IMF'den finansal istikrara yönelik "siber risk" uyarısı

Uluslararası Para Fonu (IMF), siber saldırıların küresel olarak arttığını ve finansal hizmetlerin en çok hedef alınan sektör olmaya devam ettiğini belirterek siber risklerin finansal istikrara yönelik tehdit oluşturduğunu bildirdi.

AA

IMF, "Siber Risk ve Finansal İstikrar" başlıklı bir araştırma raporu yayımladı. 

Raporda, siber saldırganların finansal kurumlarca kullanılan bilgi ve iletişim teknolojisi sistemlerini zayıflatma, bozma ve devre dışı bırakma kabiliyetinin finansal istikrar için bir tehdit oluşturduğuna ve daha fazla dikkat gerektiren bir durum olduğuna dikkat çekildi. 
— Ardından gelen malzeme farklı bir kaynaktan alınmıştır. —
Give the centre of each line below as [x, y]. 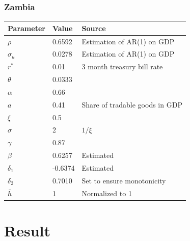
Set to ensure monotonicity [124, 180]
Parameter [26, 28]
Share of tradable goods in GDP [132, 104]
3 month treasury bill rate [122, 66]
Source [94, 28]
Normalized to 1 [107, 193]
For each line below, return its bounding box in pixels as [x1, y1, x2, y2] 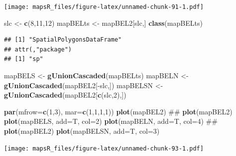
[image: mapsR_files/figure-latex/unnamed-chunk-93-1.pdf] [4, 145, 204, 152]
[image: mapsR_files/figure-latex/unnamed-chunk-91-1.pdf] [4, 3, 204, 10]
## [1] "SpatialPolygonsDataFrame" [4, 36, 122, 44]
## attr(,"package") [4, 46, 72, 53]
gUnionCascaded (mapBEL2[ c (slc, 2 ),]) [4, 90, 126, 100]
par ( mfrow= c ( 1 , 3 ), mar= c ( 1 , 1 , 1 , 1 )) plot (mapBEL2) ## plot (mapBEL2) [4, 106, 233, 116]
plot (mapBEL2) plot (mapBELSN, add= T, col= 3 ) [4, 126, 160, 136]
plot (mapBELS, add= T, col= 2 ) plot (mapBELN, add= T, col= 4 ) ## [4, 116, 218, 126]

Saldırganların sınır ötesinden faaliyet göstermelerine imkan sağlayan teknolojiye geniş erişimleri olduğuna işaret edilen raporda, yeni tip koronavirüs (Kovid-19) krizinin ekonomik ve finansal faaliyetin sürekliliğini sağlamak için dijital sistemleri korumanın hayati önemi konusundaki farkındalığı artırdığı kaydedildi. 

Raporda, "Bilgi ve iletişim teknolojisi sistemlerine yönelik saldırılar (siber saldırılar) küresel olarak artıyor ve finansal hizmetler en çok hedef alınan sektör olmaya devam ediyor." değerlendirmesinde bulunuldu. 

SİBER SALDIRILARIN SAYISI SON 10 YILDA 3 KATINA ÇIKTI 

Siber tehditlerin daha karmaşık hale geldiği aktarılan raporda, siber riskin güven kaybı, ikame edilebilirlik ve birbirine bağlılık eksikliği yoluyla finansal istikrarı etkileyebileceği belirtildi.  

IMF yetkilileri Jennifer Elliott ve Nigel Jenkinson tarafından konuya ilişkin kaleme alınan blog yazısında da siber riskin finansal istikrara yönelik yeni bir tehdit olduğu vurgulandı. 

Yetkililer, dijital bankacılık ve ödemelere daha bağımlı hale gelinmesiyle siber saldırıların sayısının son 10 yılda 3 katına çıktığını ve finans hizmetlerin en çok hedeflenen sektör olduğunu kaydetti. 

IMF yetkilileri, güçlü finansal ve teknolojik bağlantılar göz önüne alındığında büyük bir finansal kuruluşa ya da finansal kuruluşlarca kullanılan çekirdek bir sisteme yönelik başarılı bir saldırının hızla tüm finansal sisteme yayılabileceği, yaygın bir bozulmaya ve güven kaybına neden olabileceği konusunda uyardı.